**SOURCE DATA**
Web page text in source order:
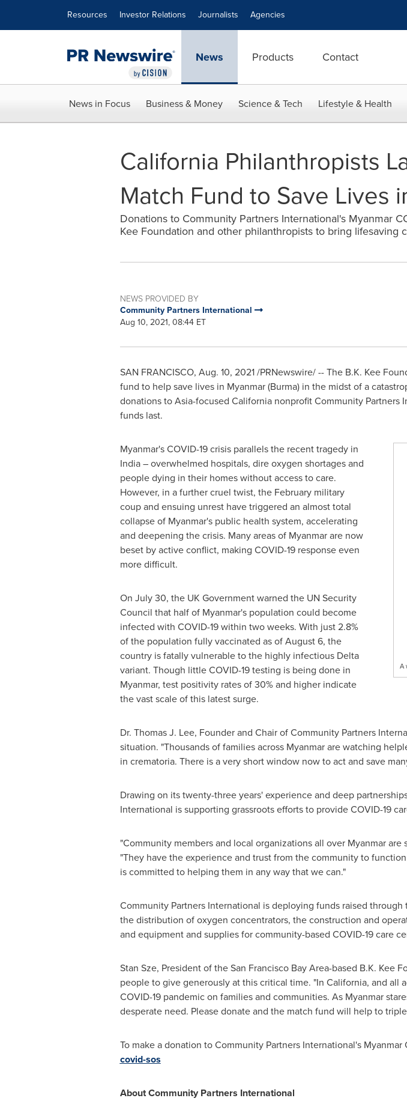
Resources Investor Relations Journalists Agencies
News Products Contact
News in Focus Business & Money Science & Tech Lifestyle & Health
California Philanthropists
Match Fund to Save Lives
Donations to Community Partners International's Myanmar
Kee Foundation and other philanthropists to bring lifesaving
NEWS PROVIDED BY
Community Partners International
Aug 10, 2021, 08:44 ET
SAN FRANCISCO, Aug. 10, 2021/PRNewswire/ -- The B.K. Kee
fund to help save lives in Myanmar(Burma) in the midst of a
donations toAsia-focused Californianonprofit Community Partners
funds last.
A
Myanmar'sCOVID-19 crisis parallels the recent tragedy in
India– overwhelmed hospitals, dire oxygen shortages and
people dying in their homes without access to care.
However, in a further cruel twist, the February military
coup and ensuing unrest have triggered an almost total
collapse of Myanmar'spublic health system, accelerating
and deepening the crisis. Many areas of Myanmarare now
beset by active conflict, making COVID-19 response even
more difficult.
On July 30, the UK Government warned the UN Security
Council that half of Myanmar'spopulation could become
infected with COVID-19 within two weeks. With just 2.8%
of the population fully vaccinated as ofAugust 6, the
country is fatally vulnerable to the highly infectious Delta
variant. Though little COVID-19 testing is being done in
Myanmar, test positivity rates of 30% and higher indicate
the vast scale of this latest surge.
Dr. Thomas J. Lee, Founder and Chair of Community Partners
situation. "Thousands of families across Myanmarare watching
in crematoria. There is a very short window now to act and save
Drawing on its twenty-three years' experience and deep
International is supporting grassroots efforts to provide COVID-19
"Community members and local organizations all over Myanmarare
"They have the experience and trust from the community to
is committed to helping them in any way that we can."
Community Partners International is deploying funds raised
the distribution of oxygen concentrators, the construction and
and equipment and supplies for community-based COVID-19 care
Stan Sze, President of theSan Francisco Bay Area-based B.K. Kee
people to give generously at this critical time. "In California, and
COVID-19 pandemic on families and communities. As Myanmar
desperate need. Please donate and the match fund will help to
To make a donation to Community Partners International's Myanmar
covid-sos
About Community Partners International
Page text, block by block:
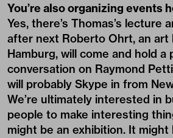
You’re also organizing events
Yes, there’s Thomas’s lecture
after next Roberto Ohrt, an art
Hamburg, will come and hold a
conversation on Raymond
will probably Skype in from
We’re ultimately interested in
people to make interesting
might be an exhibition. It might
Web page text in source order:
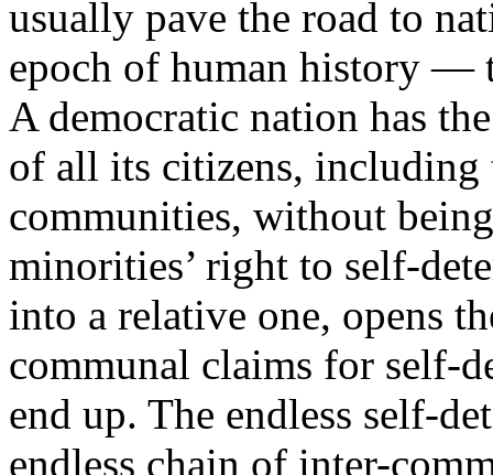
usually pave the road to
epoch of human history —
A democratic nation has
of all its citizens,
communities, without
minorities’ right to self-
into a relative one, opens
communal claims for self-
end up. The endless self-
endless chain of inter-

**TASK OBJECTIVE**
What lines in the entries above hold "endless"? Copy every one.

**THE ANSWER**
end up. The endless self-
endless chain of inter-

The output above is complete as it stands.